建て替え迫る国立劇場で鼓打とう 矢掛出身望月さん 希望者募り練習

鼓の音の出し方を説明する望月さん(手前右)=9月24日、矢掛町矢掛

 伝統芸能の殿堂・国立劇場(東京都)で鼓を打ちませんか―。岡山県矢掛町小田地区出身で囃子(はやし)奏者の望月太津友(たつとも)さん=岡山市北区=が理事長を務める全国組織「千人鼓の会」は、来年7月2日に予定する同劇場での公演に向け、一般の演奏希望者を町内外から募り、同町で練習を開始した。劇場は老朽化による建て替えに伴い、公演の4カ月後に半世紀を超す歴史にいったん幕を閉じるとあり「この機会に、未経験者も参加してほしい」と呼びかけている。

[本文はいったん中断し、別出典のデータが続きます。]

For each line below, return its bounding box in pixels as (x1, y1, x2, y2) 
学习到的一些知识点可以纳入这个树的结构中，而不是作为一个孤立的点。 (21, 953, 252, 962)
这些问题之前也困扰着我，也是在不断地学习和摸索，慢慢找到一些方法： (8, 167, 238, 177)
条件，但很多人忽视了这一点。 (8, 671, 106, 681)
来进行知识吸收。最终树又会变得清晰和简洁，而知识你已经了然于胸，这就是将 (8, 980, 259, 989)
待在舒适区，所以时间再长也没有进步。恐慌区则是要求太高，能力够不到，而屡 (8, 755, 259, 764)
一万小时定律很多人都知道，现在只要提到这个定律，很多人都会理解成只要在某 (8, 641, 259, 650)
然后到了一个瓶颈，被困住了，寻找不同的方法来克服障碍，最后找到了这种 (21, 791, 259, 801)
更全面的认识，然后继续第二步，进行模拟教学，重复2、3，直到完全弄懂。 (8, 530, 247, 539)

 2019年に大人数で鼓を奏で、ギネス世界記録にも認定された「千人鼓の会」。望月さんは、日本の伝統芸能の拠点として歴史を紡いできた建物の閉場に合わせ「地方文化応援プログラム」と銘打ち、同会主催の公演を企画した。

 出身の矢掛町や近隣からも参加者を募り国立劇場を目指そうと、9月24日に第1回の練習を町内で行った。初回は同町や井原、笠岡市から参加した男女8人に、鼓の構えや音の出し方、演奏の約束事など説明した。同町の女性(68)は「なかなか難しいが、音が出ると楽しい」と話していた。

 来夏の公演では、2024年の町合併70周年を前に、東京で「矢掛」をPRしようと大名行列も舞台で再現する予定。望月さんは「国立劇場で演奏できる貴重な機会。日本の伝統文化を肌身で体験してみては」とする。

 参加者は現在も募集している。練習は観光施設「矢掛ビジターセンター問屋(といや)」(矢掛)を会場に、毎月第4土曜日午後4時から行う。次回は10月22日。